The corruption inquiry is laying the groundwork to question former deputy premier Nathalie Normandeau about ministerial meddling in construction contracts.
A longtime provincial bureaucrat said that he knows of about 50 instances in which government cabinet ministers used their discretionary powers in order to meddle in infrastructure contracts.
Yvan Dumont, Engineering Team Leader at Ministry of Municipal Affairs, told the Charbonneau Commission Tuesday that ministers used discretionary powers to change details of contracts already arranged by government administrators, 32 times under Liberal Nathalie Normandeau, as well as other times by Liberals Laurent Lessard and Jean-Marc Fournier as well as the PQ's André Boisclair.
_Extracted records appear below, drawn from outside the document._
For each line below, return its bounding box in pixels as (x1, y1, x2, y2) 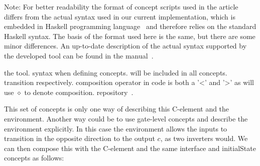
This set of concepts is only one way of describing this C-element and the (4, 103, 229, 114)
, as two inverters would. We (160, 133, 248, 143)
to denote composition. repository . (24, 86, 134, 97)
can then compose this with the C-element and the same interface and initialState (4, 142, 256, 153)
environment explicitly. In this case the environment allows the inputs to (4, 123, 227, 133)
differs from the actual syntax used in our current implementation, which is (4, 11, 235, 21)
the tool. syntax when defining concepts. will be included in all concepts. (4, 67, 227, 77)
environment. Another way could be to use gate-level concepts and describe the (4, 113, 248, 123)
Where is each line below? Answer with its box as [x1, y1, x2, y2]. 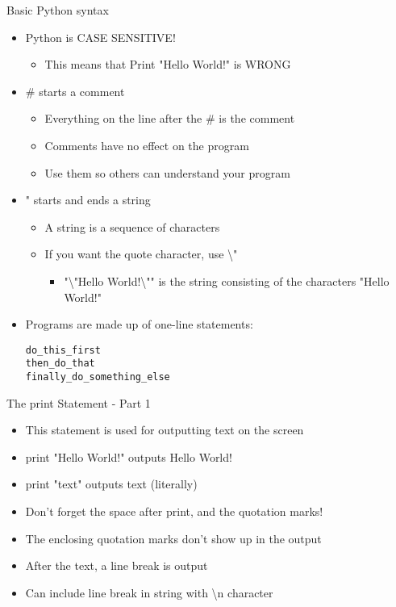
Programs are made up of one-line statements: [25, 316, 253, 333]
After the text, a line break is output [25, 557, 208, 574]
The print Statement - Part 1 [6, 394, 151, 411]
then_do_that [25, 358, 95, 370]
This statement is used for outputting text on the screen [25, 421, 304, 438]
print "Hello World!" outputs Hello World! [25, 448, 232, 465]
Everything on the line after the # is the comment [44, 110, 295, 127]
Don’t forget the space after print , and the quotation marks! [25, 503, 323, 520]
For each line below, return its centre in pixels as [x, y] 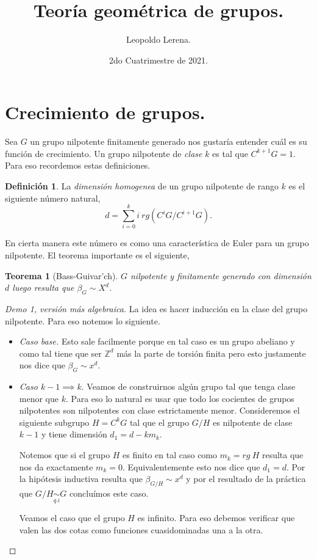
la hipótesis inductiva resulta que [81, 479]
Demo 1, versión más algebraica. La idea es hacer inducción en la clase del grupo [156, 308]
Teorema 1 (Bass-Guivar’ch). [62, 275]
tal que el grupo [159, 422]
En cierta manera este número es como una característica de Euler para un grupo [157, 243]
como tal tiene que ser [60, 353]
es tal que [230, 153]
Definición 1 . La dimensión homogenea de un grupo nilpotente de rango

"From the ministers we never received any explanation," said Dumont.
Generally the province pays about half of the cost of an infrastructure project but that could rise much higher if the minister wishes to be more generous.
Dumont said that the province was particularly generous in 2007, 2009 and 2010.
The Auditor General has long warned against abuses that could occur with the discretionary ministerial power and cited it as an issue in 1996.
Subsequent governments continued with the practice nonetheless.
The inquiry cited an instance in which Liberal minister Laurent Lessard hiked its contribution from 66.66 percent to 80 percent to of the costs of a $10.8 million water facility in Grande-Rivière, Gaspé in 2009.
Dumont said that by its very nature, the system encourages overspending. “A municipality that anticipates getting funded at 95 percent will not make much effort to reduce the cost of a project.”
Normandeau fight came to attention of the Charbonneau commission when she authorized construction of a water treatment plan in Boisbriand against the recommendations of her staff.
Investigators from the Inquiry now suggest that Normandeau may have authorized the plant because of intense lobbying and fundraising efforts by the engineering firm that was responsible for the project.
Normandeau is expected to testify soon at the inquiry.